The data:
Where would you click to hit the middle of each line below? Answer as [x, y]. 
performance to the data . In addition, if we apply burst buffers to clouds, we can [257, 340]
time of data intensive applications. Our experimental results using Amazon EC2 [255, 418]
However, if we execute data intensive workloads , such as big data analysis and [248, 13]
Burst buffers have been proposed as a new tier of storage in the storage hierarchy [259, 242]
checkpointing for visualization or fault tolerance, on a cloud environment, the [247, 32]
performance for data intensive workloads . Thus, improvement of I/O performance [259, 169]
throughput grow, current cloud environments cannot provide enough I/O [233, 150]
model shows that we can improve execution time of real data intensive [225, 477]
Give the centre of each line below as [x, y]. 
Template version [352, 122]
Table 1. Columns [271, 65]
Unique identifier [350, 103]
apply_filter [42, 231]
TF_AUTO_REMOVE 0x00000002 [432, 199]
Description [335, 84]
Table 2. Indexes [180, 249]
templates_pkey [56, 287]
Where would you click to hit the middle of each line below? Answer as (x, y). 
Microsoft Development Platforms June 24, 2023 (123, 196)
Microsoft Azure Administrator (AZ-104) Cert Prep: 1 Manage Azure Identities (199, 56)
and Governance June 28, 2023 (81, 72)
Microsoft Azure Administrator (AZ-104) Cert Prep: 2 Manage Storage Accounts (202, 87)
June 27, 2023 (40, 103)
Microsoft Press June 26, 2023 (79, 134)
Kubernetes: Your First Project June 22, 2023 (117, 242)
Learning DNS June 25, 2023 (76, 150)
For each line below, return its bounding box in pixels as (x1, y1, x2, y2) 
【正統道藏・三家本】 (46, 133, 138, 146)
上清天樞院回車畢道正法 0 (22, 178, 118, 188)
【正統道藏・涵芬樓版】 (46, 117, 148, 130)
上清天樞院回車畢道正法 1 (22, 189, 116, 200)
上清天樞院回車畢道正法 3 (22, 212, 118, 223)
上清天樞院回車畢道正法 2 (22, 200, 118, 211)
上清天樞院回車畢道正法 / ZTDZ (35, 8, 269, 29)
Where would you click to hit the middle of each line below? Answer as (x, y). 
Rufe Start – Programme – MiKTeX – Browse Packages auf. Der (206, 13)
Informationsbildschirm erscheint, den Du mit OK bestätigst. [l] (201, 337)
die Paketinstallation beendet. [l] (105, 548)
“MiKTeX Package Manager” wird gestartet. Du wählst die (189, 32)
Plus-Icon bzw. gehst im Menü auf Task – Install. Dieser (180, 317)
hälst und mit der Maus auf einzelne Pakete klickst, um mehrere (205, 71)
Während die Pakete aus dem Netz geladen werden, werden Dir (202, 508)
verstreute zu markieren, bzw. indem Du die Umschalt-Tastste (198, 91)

About this task:
Give the count of lines that hold the word "performance" in the listing above, with no other text.

Result for this task:
2